Azure OpenAI Service

Azure OpenAI Service is Microsoft's hosted offering of OpenAI's models — GPT-4o, GPT-4o mini, GPT-4.1, o1, o3-mini, DALL·E 3, Whisper, and the text-embedding-3 family — with enterprise controls on top. It is the recommended path for running OpenAI models when you need Azure-native identity (Entra ID), private networking (VNet, Private Endpoints), regional data residency, and contractual guarantees around data handling and content filtering.


Azure OpenAI vs. OpenAI's Own API:


Key Concepts:


Examples

1. Chat Completion with GPT-4o (Python)

The official openai SDK has an AzureOpenAI client that points at your Azure endpoint.

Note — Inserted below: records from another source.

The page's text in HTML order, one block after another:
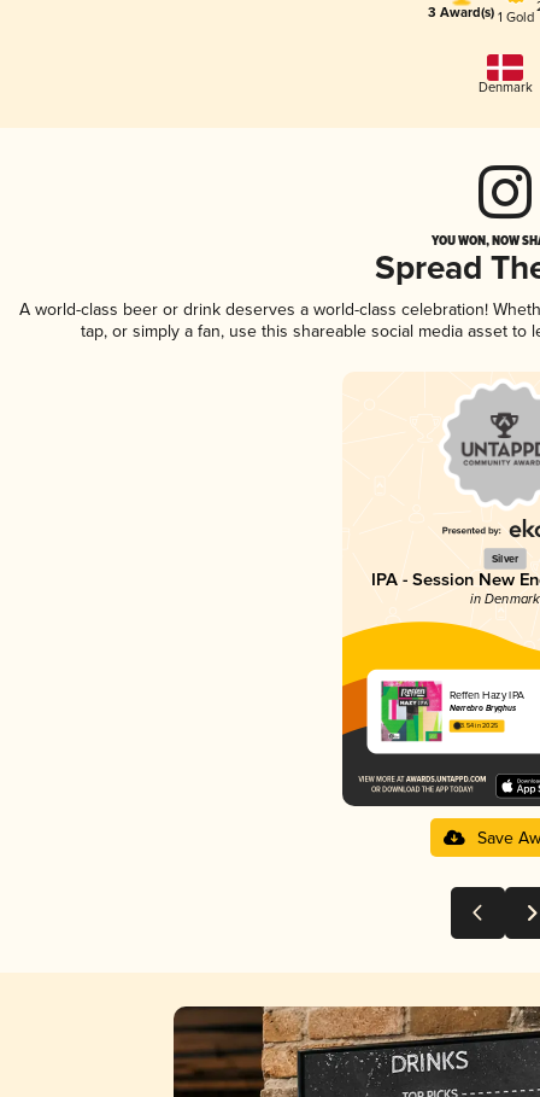
3 Award(s) 1 Gold
Denmark
YOU WON, NOW
Spread
A world-class beer or drink deserves a world-class celebration!
tap, or simply a fan, use this shareable social media asset
Silver
IPA - Session New
in Denmark
Reffen Hazy IPA
Nørrebro Bryghus
3.54 in 2025
Save

from openai import AzureOpenAI
import os

client = AzureOpenAI(
    azure_endpoint=os.environ["AZURE_OPENAI_ENDPOINT"],   # https://myco.openai.azure.com/
    api_key=os.environ["AZURE_OPENAI_API_KEY"],
    api_version="2024-10-21",
)

resp = client.chat.completions.create(
    model="gpt-4o-prod",  # your DEPLOYMENT name, not the model name
    messages=[
        {"role": "system", "content": "You are a concise financial analyst."},
        {"role": "user",   "content": "Summarize Q3 sales trends in 3 bullets."},
    ],
    max_tokens=512,
    temperature=0.2,
)

print(resp.choices[0].message.content)
  


2. Streaming Responses for Chat UIs


stream = client.chat.completions.create(
    model="gpt-4o-prod",
    messages=[{"role": "user", "content": "Explain CAP theorem to a new engineer."}],
    stream=True,
)

for chunk in stream:
    delta = chunk.choices[0].delta.content if chunk.choices else None
    if delta:
        print(delta, end="", flush=True)
  


3. Tool Calling (Function Calling)


tools = [{
    "type": "function",
    "function": {
        "name": "get_order_status",
        "description": "Look up the shipping status of a customer order by ID.",
        "parameters": {
            "type": "object",
            "properties": {"order_id": {"type": "string"}},
            "required": ["order_id"],
        },
    },
}]

messages = [{"role": "user", "content": "Where is order A-482?"}]
resp = client.chat.completions.create(model="gpt-4o-prod", messages=messages, tools=tools)

msg = resp.choices[0].message
if msg.tool_calls:
    call = msg.tool_calls[0]
    # Pretend this calls your order system
    tool_result = {"order_id": "A-482", "status": "In transit, ETA Fri"}

    messages.append(msg)
    messages.append({
        "role": "tool",
        "tool_call_id": call.id,
        "content": str(tool_result),
    })
    final = client.chat.completions.create(model="gpt-4o-prod", messages=messages, tools=tools)
    print(final.choices[0].message.content)
  


4. GPT-4o with Vision


import base64

with open("chart.png", "rb") as f:
    b64 = base64.b64encode(f.read()).decode()

resp = client.chat.completions.create(
    model="gpt-4o-prod",
    messages=[{"role": "user", "content": [
        {"type": "text", "text": "What trend does this chart show? Return one sentence."},
        {"type": "image_url", "image_url": {"url": f"data:image/png;base64,{b64}"}},
    ]}],
    max_tokens=200,
)
print(resp.choices[0].message.content)
  


5. Entra ID (Managed Identity) Authentication — No API Keys

The cleanest production pattern: drop API keys entirely and authenticate with the caller's Azure identity.


from openai import AzureOpenAI
from azure.identity import DefaultAzureCredential, get_bearer_token_provider

token_provider = get_bearer_token_provider(
    DefaultAzureCredential(),
    "https://cognitiveservices.azure.com/.default",
)

client = AzureOpenAI(
    azure_endpoint="https://myco.openai.azure.com/",
    azure_ad_token_provider=token_provider,
    api_version="2024-10-21",
)

resp = client.chat.completions.create(
    model="gpt-4o-prod",
    messages=[{"role": "user", "content": "Ping"}],
)
print(resp.choices[0].message.content)
  


6. Reasoning Models (o1 / o3-mini)

Reasoning models spend extra internal "thinking" tokens before responding. They don't accept system messages (use developer role) and use max_completion_tokens instead of max_tokens.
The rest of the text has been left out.